Symposia
Telehealth/m-Health
Ashley D. Kendall, Ph.D. (she/her/hers)
University of Illinois Chicago
Chicago, Illinois
Matthew Hirshberg, PhD (he/him/his)
Scientist
Center for Healthy Minds, University of Wisconsin-Madison
Madison, Wisconsin
Bethany Bray, PhD
Associate Professor
The University of Illinois at Chicago
Chicago, Illinois
Richard Davidson, PhD (he/him/his)
Professor
Department of Psychology and Center for Healthy Minds, University of Wisconsin - Madison
Madison, Wisconsin
Simon Goldberg, PhD (he/him/his)
Assistant Professor
Department of Counseling Psychology and Center for Healthy Minds, University of Wisconsin - Madison
Madison, Wisconsin
Background: Rates of anxiety and depressive disorders have escalated in recent years, driven in part by psychological distress related to the COVID-19 pandemic and other global emergencies. Over this same period, there has been substantial popular and scientific interest in meditation apps as a tool for helping decrease psychological distress at scale. However, very little is known about the dosage of app-based meditation practice that is necessary to achieve treatment effects. This study used data from a recently completed clinical trial testing a meditation app in a sample of predominantly distressed public-school employees (80% with elevated anxiety and/or depression symptoms) to evaluate dose-response associations across a range of operationalizations of dosage and methods for modeling outcomes.

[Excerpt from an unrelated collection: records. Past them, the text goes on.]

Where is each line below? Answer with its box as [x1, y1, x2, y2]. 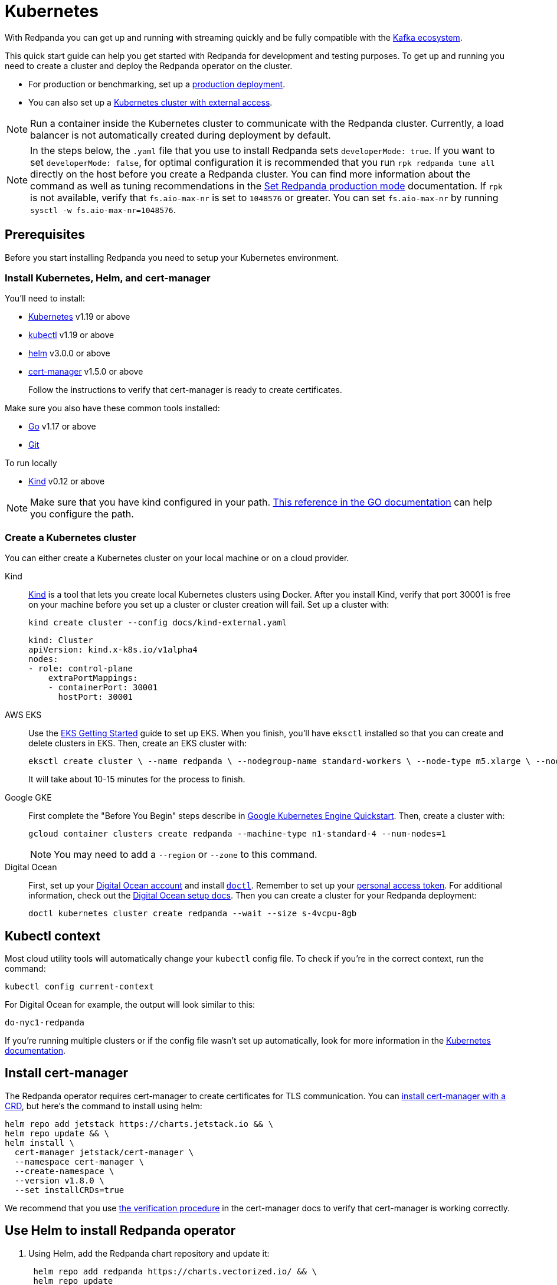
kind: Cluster [28, 635, 93, 645]
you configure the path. [30, 508, 134, 520]
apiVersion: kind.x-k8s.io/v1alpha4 [28, 645, 198, 655]
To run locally [5, 458, 57, 468]
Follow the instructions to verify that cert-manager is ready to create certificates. [28, 385, 342, 395]
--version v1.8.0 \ [14, 1175, 104, 1185]
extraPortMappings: [48, 673, 138, 683]
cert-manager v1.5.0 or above [28, 366, 143, 377]
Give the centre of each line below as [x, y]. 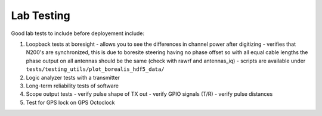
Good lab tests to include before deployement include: [78, 33]
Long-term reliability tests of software [72, 86]
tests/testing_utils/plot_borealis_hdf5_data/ [95, 69]
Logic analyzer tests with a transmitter [73, 77]
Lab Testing [41, 15]
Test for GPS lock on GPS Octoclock [71, 102]
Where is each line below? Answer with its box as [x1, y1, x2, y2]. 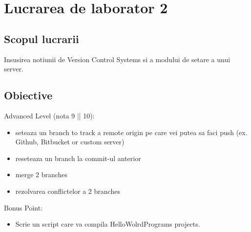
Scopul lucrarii [4, 31, 79, 46]
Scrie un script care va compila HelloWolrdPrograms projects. [15, 219, 200, 229]
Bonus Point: [4, 202, 43, 212]
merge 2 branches [15, 169, 68, 180]
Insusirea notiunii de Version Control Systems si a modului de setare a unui [4, 54, 230, 64]
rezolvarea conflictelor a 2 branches [15, 186, 120, 196]
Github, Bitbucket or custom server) [15, 137, 125, 147]
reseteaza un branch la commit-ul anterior [15, 153, 141, 163]
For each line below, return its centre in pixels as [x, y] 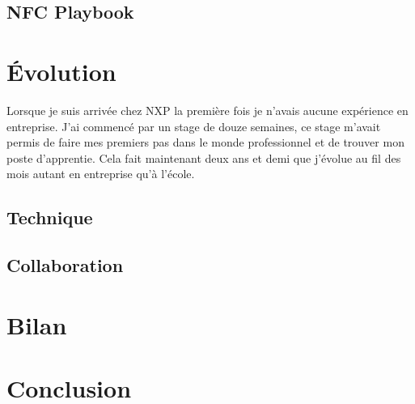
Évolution [61, 71]
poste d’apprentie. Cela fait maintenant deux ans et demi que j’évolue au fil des [204, 157]
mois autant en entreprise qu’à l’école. [101, 174]
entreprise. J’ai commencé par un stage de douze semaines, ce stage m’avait [194, 126]
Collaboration [65, 265]
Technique [50, 217]
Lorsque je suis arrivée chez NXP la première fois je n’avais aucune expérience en [207, 110]
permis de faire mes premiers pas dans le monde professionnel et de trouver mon [205, 142]

Method: Public school employees (mean age = 42.58 years, SD = 10.66, 87% female, 86% non-Hispanic white) were randomly assigned to use the Healthy Minds Program (HMP) meditation app (n = 344) or to a waitlist control (n = 318). Participants completed a composite measure of psychological distress (i.e., anxiety symptoms, depression symptoms, and perceived stress) at baseline, weekly during the 4-week intervention, and at 3-month follow-up. To thoroughly examine dose-response associations, data visualization and a series of 40 regression models were employed. Latent class analysis was also considered as an alternative operationalization of dosage.
Results: The magnitude of the effect of meditation dosage (and its accompanying significance) varied across dosage operationalizations and methods for modeling psychological distress. Among those assigned to the HMP app, when distress was operationalized as random slopes extracted from multilevel models, higher dosage was generally associated with decreased distress. However, those assigned to the app who did not use it had greater decreases in distress than those who did use it. Several models showed no association.
Conclusions: Results illustrate that answers to questions regarding the clinical effects of meditation apps inherently depend on dosage operationalization and modeling approaches. Careful consideration of these issues is critical, particularly when using specific dosage operationalizations to personalize or tailor app-based intervention delivery. Real-world implications of operationalizations and models considered here, as well as the potential of future work considering more complex operationalizations based on dosage patterns, will be discussed.